Supreme Court of New Hampshire

July 10, 2008

State of New Hampshire
v.
Jerry Jones

UNPUBLISHED OPINION

The defendant, Jerry Jones, appeals his convictions for aggravated felonious sexual assault. He argues that the trial court erred in admitting testimony that he possessed child pornography on his computer. We affirm.

The admissibility of evidence is generally within the trial court's sound discretion; we will not reverse its admission of evidence absent an unsustainable exercise of discretion. State v. Lopez, 156 N.H. 416, 420 (2007).

The defendant argues that the issue in this case is whether the trial court erred in admitting evidence under the doctrine of specific contradiction. See State v. White, 155 N.H. 119, 124 (2007) ("opening the door" doctrine subsumes within it doctrines of curative admissibility and specific contradiction). The doctrine of specific contradiction applies when a party has introduced admissible evidence that creates a misleading advantage and the opposing party is then permitted to introduce otherwise inadmissible evidence to counter the misleading advantage. Id. The party must introduce evidence that provides a justification beyond mere relevance for the opponent's introduction of evidence that may otherwise be inadmissible. Id. The rule prevents a party from successfully excluding evidence favorable to his opponent, and then selectively introducing this evidence for his own advantage, without allowing the opponent to place the evidence in proper context. Id.

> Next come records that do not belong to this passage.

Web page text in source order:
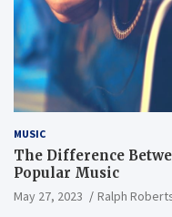
MUSIC
The Difference
Popular Music
May 27, 2023 Ralph
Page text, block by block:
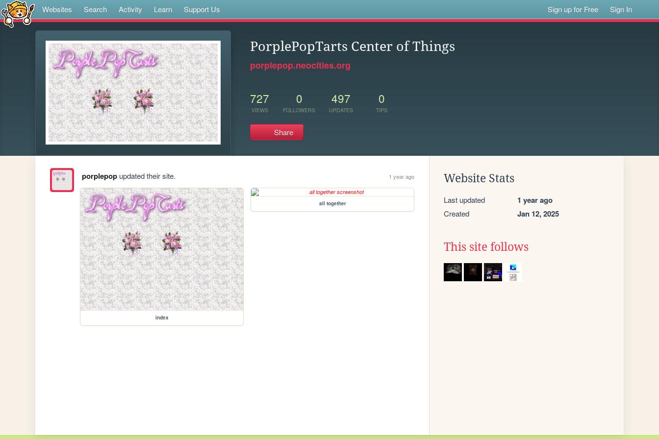
Websites Search Activity Learn Support Us Sign up for Free Sign In
PorplePopTarts Center of Things
porplepop.neocities.org
727
VIEWS
0
FOLLOWERS
497
UPDATES
0
TIPS
Share
porplepopupdated their site. 1 year ago
index
all together
Website Stats
Last updated 1 year ago
Created Jan 12, 2025
This site follows
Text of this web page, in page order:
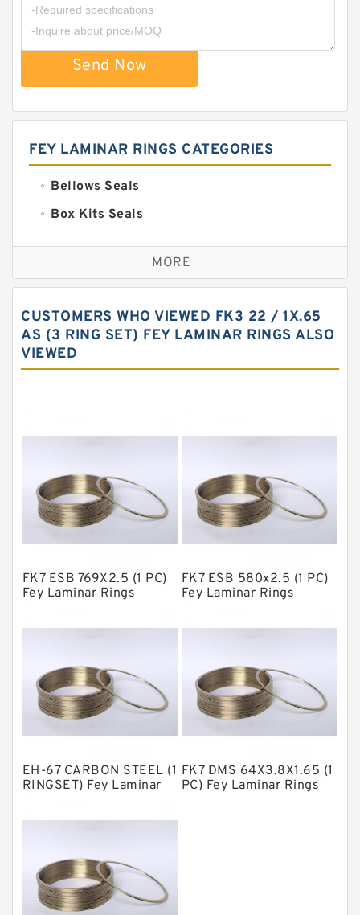
Send Now
FEY LAMINAR RINGS CATEGORIES
Bellows Seals
Box Kits Seals
Bronze Backup Rings
Bronze Filled Guide Rings
Carbon Fiber Guide Rings
Carbon Graphite Guide Rings
Fey Laminar Rings
GLASS BACKUP RING
Glass Moly Guide Rings
Metal DU Bushing Guide Rings
Nylon Backup Rings
Nylon Guide Band Guide Rings
Phenolic Guide Band Guide Rings
Polyurethane Backup Rings
Square Rings
TDUO Seals
MORE
CUSTOMERS WHO VIEWED FK3 22 / 1X.65
AS (3 RING SET) FEY LAMINAR RINGS ALSO
VIEWED
FK7 ESB 769X2.5 (1 PC)
Fey Laminar Rings
FK7 ESB 580x2.5 (1 PC)
Fey Laminar Rings
EH-67 CARBON STEEL (1
RINGSET) Fey Laminar
FK7 DMS 64X3.8X1.65 (1
PC) Fey Laminar Rings
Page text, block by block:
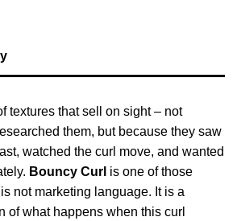
textures that sell on sight – not
them, but because they saw
watched the curl move, and wanted
Bouncy Curl is one of those
not marketing language. It is a
of what happens when this curl

The defendant argues that his counsel's opening statement and cross-examination of the victim's aunt did not create a misleading impression. During opening statements, defense counsel argued that the State's case was weak because there were no "objective signs" that corroborated the victim's story and further stated, "ask yourselves whether there is any other evidence to back up these statements or whether her descriptions of these things are somewhat bizarre and farfetched." During cross-examination, defense counsel asked the victim's aunt whether she had ever: (1) seen the defendant viewing pornography on his or her computer; (2) found evidence that anyone had viewed pornography on her computer; or (3) seen the defendant showing the victim pornography or playing pornographic games on the computer. The State argued that this opened the door to testimony that the aunt had found child pornography on the defendant's computer when she went to examine it after the victim disclosed the assaults to her. The trial court agreed, finding that the cross-examination had opened the door to allow the State to rebut the impression that the defendant did not possess and did not look at child pornography.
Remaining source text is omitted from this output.